Copy exactly the lines of the records below, and only those lines, beginning with the line that contains "Many prior work" and ending with the line that contains "not significantly, so".

** Extracted data **

*** Block opens ***

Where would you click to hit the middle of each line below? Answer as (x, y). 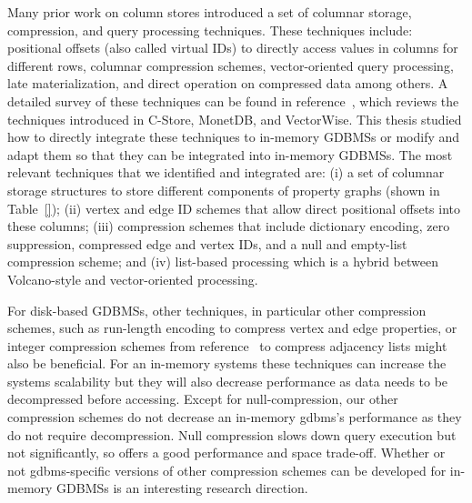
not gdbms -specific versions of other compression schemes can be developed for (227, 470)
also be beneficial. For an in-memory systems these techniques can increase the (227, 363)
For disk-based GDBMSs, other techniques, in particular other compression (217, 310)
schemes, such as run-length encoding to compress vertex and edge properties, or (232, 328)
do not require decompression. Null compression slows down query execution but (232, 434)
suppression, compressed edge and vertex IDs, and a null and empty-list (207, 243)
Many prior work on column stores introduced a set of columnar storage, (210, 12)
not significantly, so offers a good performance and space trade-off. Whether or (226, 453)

*** Block closes ***
*** Block opens ***

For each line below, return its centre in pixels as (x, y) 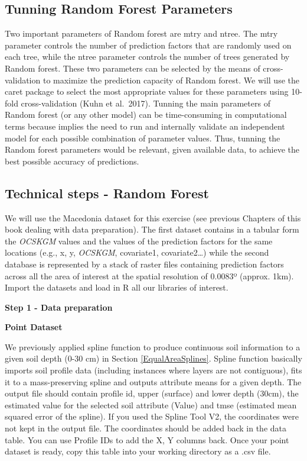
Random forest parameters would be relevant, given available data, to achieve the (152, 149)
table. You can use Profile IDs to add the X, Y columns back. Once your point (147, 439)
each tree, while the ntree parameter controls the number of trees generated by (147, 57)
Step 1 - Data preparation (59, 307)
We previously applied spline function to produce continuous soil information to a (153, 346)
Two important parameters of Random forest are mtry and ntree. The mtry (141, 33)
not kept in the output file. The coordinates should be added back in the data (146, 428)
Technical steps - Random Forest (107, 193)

*** Block closes ***
*** Block opens ***

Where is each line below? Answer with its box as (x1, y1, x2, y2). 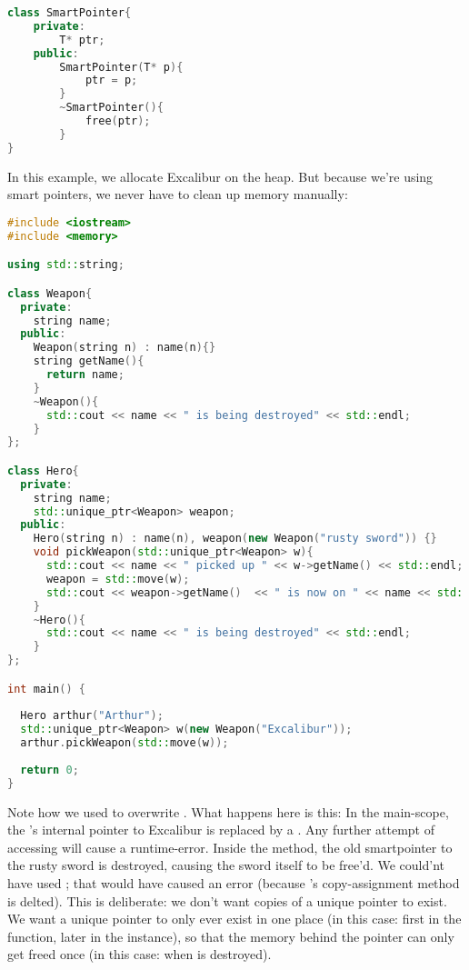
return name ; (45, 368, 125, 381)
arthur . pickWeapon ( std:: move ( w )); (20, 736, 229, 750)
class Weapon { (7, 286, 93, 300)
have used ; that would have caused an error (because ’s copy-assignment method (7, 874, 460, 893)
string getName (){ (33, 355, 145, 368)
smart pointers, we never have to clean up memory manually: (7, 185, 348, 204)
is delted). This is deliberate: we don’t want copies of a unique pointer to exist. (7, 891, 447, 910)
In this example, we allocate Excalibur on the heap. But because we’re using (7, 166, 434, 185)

*** Block closes ***

** Problem solution **
Many prior work on column stores introduced a set of columnar storage, (210, 12)
not significantly, so offers a good performance and space trade-off. Whether or (226, 453)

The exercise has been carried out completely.